We clearly differ sharply on Dogville. Earlier in this thread, I critiqued your summary. You respond to various points, but I don't see a refutation of my critique in what you've written in this reply. I will try again to show what I meant when I said that your presentation was misleading and incomplete. I will inevitably be repeating myself at many points.

The most damning weakness in your description of Dogville is your bland and incomplete characterization of Tom, the Paul Betanny role. You first introduce him (without qualification) as "an aspiring writer and self-proclaimed leader" and then later say that "The actions of Tom were of particular interest to me, given how he is introduced as a compassionate, well-educated, perhaps altruistic man." Sure, Tom makes a good impression at first, before we see him in action; but while not overtly wrong, your description is beside the point if not utterly blind -- and therefore misleading. It's very important to note (though you claim not to see it) that Tom is ineffectual; that he betrays Grace, that he represents the liberal whose path to hell is paved with good intentions. That's the essential import of the character. You fail to acknowledge that; and if you don't see that he is ineffectual in a dangerous way, that he respresents the failure of the intellectuals (what Julen Benda called the "trahison des clercs"), I have doubts about your understanding of the story.

Or, alternately, if you do see this, you have simply not put your perceptions into words where it was important to do so. I can only go by what you've said.

Overall, I don't know where you're going with your remarks about Dogville, but you don't get there, and don't seem to care. But I know you do care about movies and are passionate about them, so I don't understand why you don't mount a stronger defense of a movie you evidently like.

If this is it, if this is all you have to say about Dogville, then I don't see what's to admire. Comparing it with Kurosawa seems a curiously tone-deaf remark, given Kurosawa's enormous physical and visual sensuality, his intensely cinematic style; how can one compare Kurosawa with any dogme filmmaker? You don't describe the ordeal because you don't see an ordeal. What do you see?

Surely you know that von Trier has strong detractors. How do you answer them? I can see that you, like others, find von Trier serious and full of import. Why can't you see how people would find his films an ordeal to watch? Surely you know that I'm not alone.
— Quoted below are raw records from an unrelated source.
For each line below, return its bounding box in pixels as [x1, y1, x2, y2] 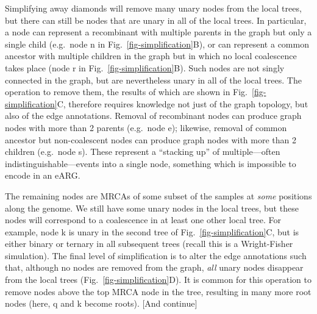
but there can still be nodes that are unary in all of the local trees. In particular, [5, 13, 307, 26]
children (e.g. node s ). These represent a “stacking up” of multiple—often [5, 145, 280, 158]
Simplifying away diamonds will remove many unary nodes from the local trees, [5, 2, 302, 14]
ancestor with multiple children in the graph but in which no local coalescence [5, 49, 297, 62]
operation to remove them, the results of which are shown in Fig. [5, 85, 248, 98]
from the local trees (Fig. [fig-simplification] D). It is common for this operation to [5, 273, 312, 286]
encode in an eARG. [5, 169, 80, 182]
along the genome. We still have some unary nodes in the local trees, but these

What are the compensations? You don't acknowledge the opposition or reply to it.

Your justification that you summarize only the first hour and that you're only talking about Tom as he appears at first doesn't answer my objections to your "review," nor do you respond to my comment that what you wrote is more an (admiring) summary than a review.

You say Vanya on 42nd Street is comparable to Dogville because it's the most similar thing you know--not a justification of comparing it in a review; maybe you need to know other things so that you can compare things that are more germane. Wilder's Our Town at least is very similarly structured as a minimalist theatrical production. Vanya on 42nd Street not only isn't a filmmaker's script but a famous play; it's not a minimalist inactment (like a Beckett production) but a reading of a play, by seated actors -- different from Our Town and different from Dogville.. Then later you say I shouldn't compare a play with a movie. But that's what you yourself have done. And you also cite von Trier himself as saying he is doing "filmed theater."

As for Our Town, given his obvous hatred of this country which he has never deigned to visit, I wonder if von Trier would be willing to admit his debt to such a famous American play if there was one; whether he is aware of Wilder or not we don't seem to know. What is clear is that the comparison, for us, is inevitable and important and damning. Despite the sentimentality of Wilder's play, it has a humanity and emotional force that makes Dogville seem the puny and narrow minded thing it is.

You may in your own way "answer" some of my critique of your "review" of Dogville; you don't refute my points. And much more important, you don't answer the many criticisms of the movie that have been advanced by audience and critics. Most important among these perhaps is the mean spirited anti-American content. What do you say to that? What do you say to the import of the photo images and the song accompanying the closing credits?

You "look forward" to von Trier's continuation of this mean-spirited, punishing trilogy. Why? I see no argument or defense here.